From 8f173f802beb3dcd2c7a8f8d2e45e1520fd2467a Mon Sep 17 00:00:00 2001
From: Martin Maiers <mmaiers@nmdp.org>
Date: Tue, 27 Sep 2022 08:34:50 -0500
Subject: [PATCH 3/7] updated test to fix its behavior

---
 pyard/misc.py                 | 2 +-
 tests/features/allele.feature | 6 ++++--
 2 files changed, 5 insertions(+), 3 deletions(-)

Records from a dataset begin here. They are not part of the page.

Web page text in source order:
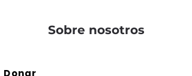
Sobre nosotros
Donar
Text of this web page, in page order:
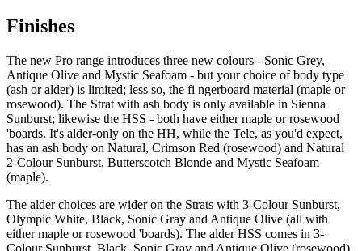
Finishes
The new Pro range introduces three new colours - Sonic Grey,
Antique Olive and Mystic Seafoam - but your choice of body type
(ash or alder) is limited; less so, the fi ngerboard material (maple or
rosewood). The Strat with ash body is only available in Sienna
Sunburst; likewise the HSS - both have either maple or rosewood
'boards. It's alder-only on the HH, while the Tele, as you'd expect,
has an ash body on Natural, Crimson Red (rosewood) and Natural
2-Colour Sunburst, Butterscotch Blonde and Mystic Seafoam
(maple).
The alder choices are wider on the Strats with 3-Colour Sunburst,
Olympic White, Black, Sonic Gray and Antique Olive (all with
either maple or rosewood 'boards). The alder HSS comes in 3-
Colour Sunburst, Black, Sonic Gray and Antique Olive (rosewood),
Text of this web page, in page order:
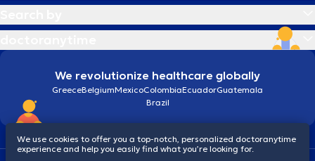
We revolutionize healthcare globally
GreeceBelgiumMexicoColombiaEcuadorGuatemala
Brazil
We use cookies to offer you a top-notch, personalized doctoranytime
experience and help you easily find what you’re looking for.
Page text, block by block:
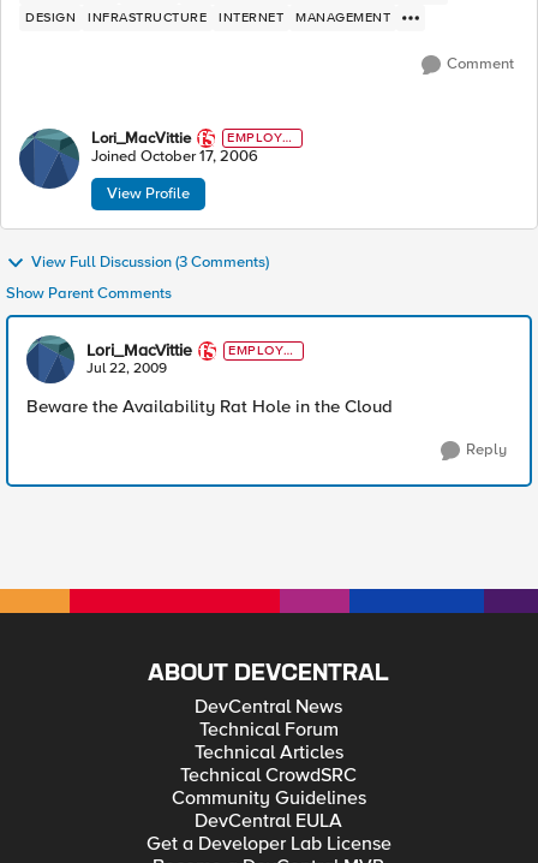
DESIGN
INFRASTRUCTURE INTERNET MANAGEMENT
Comment
Lori_MacVittie
EMPLOYE
E
Joined October 17, 2006
View Profile
View Full Discussion (3 Comments)
Show Parent Comments
Lori_MacVittie
EMPLOYE
E
Jul 22, 2009
Beware the Availability Rat Hole in the Cloud
Reply
ABOUT DEVCENTRAL
DevCentral News
Technical Forum
Technical Articles
Technical CrowdSRC
Community Guidelines
DevCentral EULA
Get a Developer Lab License
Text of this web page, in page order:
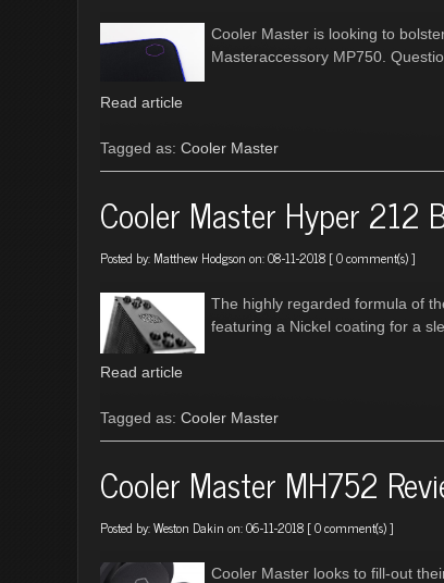
Cooler Master is looking to
Masteraccessory MP750.
Read article
Tagged as: Cooler Master
Cooler Master Hyper 212
Posted by: Matthew Hodgson on: 08-11-2018 [0 comment(s)]
The highly regarded formula of
featuring a Nickel coating for a
Read article
Tagged as: Cooler Master
Cooler Master MH752
Posted by:Weston Dakin on: 06-11-2018 [0 comment(s)]
Cooler Master looks to fill-out
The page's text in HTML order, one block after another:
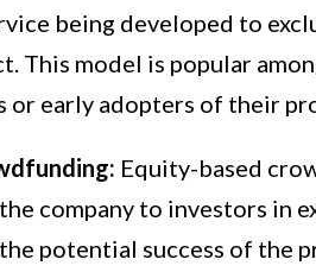
being developed to
This model is popular
or early adopters of their
Equity-based
company to investors in
potential success of the
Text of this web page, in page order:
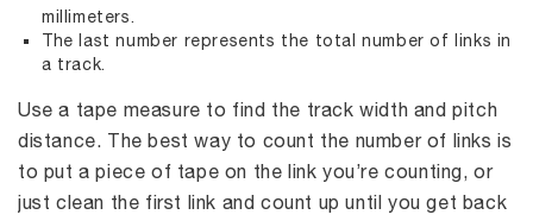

diff --git a/pyard/misc.py b/pyard/misc.py
index 58a0229..2313c7a 100644
--- a/pyard/misc.py
+++ b/pyard/misc.py
@@ -45,7 +45,7 @@ def get_G_name(a: str) -> str:
     if last_char in PandG_chars + expression_chars:
         a = a[:-1]
     if len(a.split(':')) ==2:
-      return ':'.join([a,"01"])
+      return ':'.join([a,"01"]) + "G"
     else:
       return ':'.join(a.split(':')[0:3]) + "G"
       
diff --git a/tests/features/allele.feature b/tests/features/allele.feature
index 21d0564..732b369 100644
--- a/tests/features/allele.feature
+++ b/tests/features/allele.feature
@@ -21,5 +21,7 @@ Feature: Alleles
 
       | DRB1*14:06:01  | lgx   | DRB1*14:06        |
       | DRB1*14:06:01  | lg    | DRB1*14:06g       |
-      | C*02:02        | lg    | C*02:02g/C*02:10g |
-      | C*02:02        | lgx   | C*02:02/C*02:10   |
+      | C*02:02        | lg    | C*02:02g          |
+      | C*02:02        | lgx   | C*02:02           |
+      | C*02:10        | lg    | C*02:02g          |
+      | C*02:10        | lgx   | C*02:02           |

From b8b56e195ac344698da41c4cb4c85b8f8b9b84d0 Mon Sep 17 00:00:00 2001
From: Martin Maiers <mmaiers@nmdp.org>
Date: Wed, 28 Sep 2022 09:54:59 -0500
Subject: [PATCH 4/7] remove lambdas, add and remove comments

---
 pyard/data_repository.py | 4 ++--
 pyard/misc.py            | 1 +
 pyard/pyard.py           | 1 -
 3 files changed, 3 insertions(+), 3 deletions(-)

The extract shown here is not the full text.